▸ **THE TASK**
Go through the records below line by line. Count the lines with "Chill" and give the count alone.

========

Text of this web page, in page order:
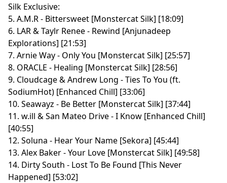
Silk Exclusive:
5. A.M.R - Bittersweet [Monstercat Silk] [18:09]
6. LAR & Taylr Renee - Rewind [Anjunadeep
Explorations] [21:53]
7. Arnie Way - Only You [Monstercat Silk] [25:57]
8. ORACLE - Healing [Monstercat Silk] [28:56]
9. Cloudcage & Andrew Long - Ties To You (ft.
SodiumHot) [Enhanced Chill] [33:06]
10. Seawayz - Be Better [Monstercat Silk] [37:44]
11. w.ill & San Mateo Drive - I Know [Enhanced Chill]
[40:55]
12. Soluna - Hear Your Name [Sekora] [45:44]
13. Alex Baker - Your Love [Monstercat Silk] [49:58]
14. Dirty South - Lost To Be Found [This Never
Happened] [53:02]
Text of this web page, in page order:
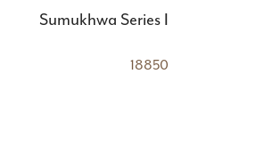
Sumukhwa Series I
18850

========

▸ **YOUR SOLUTION**
2